Hat hier jemand Hartz IV gesagt?

Bundesregierung Bei seiner Regierungserklärung macht der neue Arbeitsminister Hubertus Heil deutlich, worüber er in der kommenden Legislaturperiode lieber nicht sprechen möchte
Vielleicht hat Hubertus Heil (r.) Jens Spahn (l.) ja persönlich erklärt, ob Hartz IV nun eigentlich ausreicht
Vielleicht hat Hubertus Heil (r.) Jens Spahn (l.) ja persönlich erklärt, ob Hartz IV nun eigentlich ausreicht

Foto: Tobias Schwarz/AFP/Getty Images

“Mutig“ sei Angela Merkels gestrige Regierungserklärung gewesen, so das allgemeine Echo. Diese Empfindung hat wohl damit zu tun, dass die Kanzlerin von der „Spaltung“ der Gesellschaft sprach, für ihre Verhältnisse geradezu unverblümt. Nur: Was Merkel meinte, das war die Spaltung hinsichtlich der Geflüchteten und ihrer Integration in Deutschland. Nicht so sehr die in Arm und Reich. Von der war nur kurz die Rede.

Das hätte eine Steilvorlage für Hubertus Heil von der nach „Erneuerung“ strebenden SPD sein können. Zumal Merkels Parteikollege Jens Spahn in den vergangenen Tagen seinen Teil dazu beigetragen hatte, Armut und soziale Ungleichheit in Deutschland ganz im Interesse der Privilegierten zu thematisieren.

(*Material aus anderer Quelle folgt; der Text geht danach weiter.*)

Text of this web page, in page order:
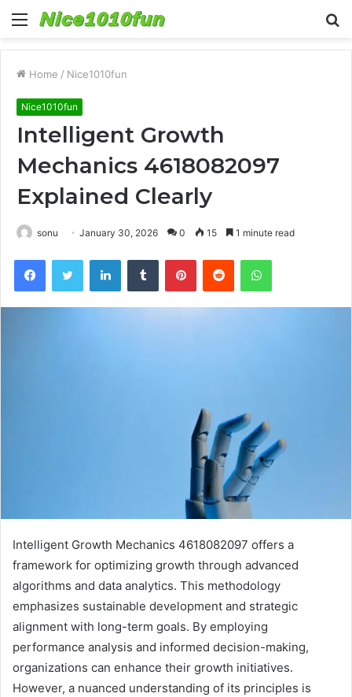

Nun, Heil hat es immerhin versucht. Der neue Arbeits- und Sozialminister sprach an diesem Donnerstag im Bundestag über die ungleiche Verteilung der Vermögen, bezeichnete sein Ministerium gar als die “Herzkammer” der Bundesregierung, von der aus in den nächsten 100 Tagen etwa der Grundstein für das Rückkehrrecht von Teil- in Vollzeit gelegt und der „Masterplan“ gegen Kinderarmut entworfen werden soll. Doch bei Masterplänen ist Skepsis ebenso angebracht wie bei „Kommissionen“ – letztere stehen meist schlicht für die Vertagung einer drängenden Themas, hier: einen – O-Ton Heil – “verlässlichen Generationenvertrag”, der langfristig eine den Lebensstandard sichernde Rente ermöglichen soll. Wer glaubt, dass Schwarz-Rot die Renten-Frage mit einer Kommission bald belastbar beantworten wird, sei um seinen unerschütterlichen Optimismus beneidet.

Von Hartz IV nichts zu hören

Für Hubertus Heil geht es “um einen handlungsfähigen Sozialstaat, der Lebensrisiken verlässlich und armutsfest absichert, auf den die Menschen sich verlassen können.” Aber der Sozialstaat müsse, wo immer es geht, auch Chancen auf ein selbstbestimmtes Leben eröffnen: “Und deshalb bemisst sich für mich die Qualität des Sozialstaates nicht allein an der Frage nach der Höhe des sozialen Transfers. Der ist notwendig, er muss armutsfest sein bei großen Lebensrisiken. Aber die eigentliche Frage ist, ob wir es schaffen, nicht Menschen in Armut zu verwalten, sondern die Chance auf ein freies und selbstbestimmtes Leben zu eröffnen.”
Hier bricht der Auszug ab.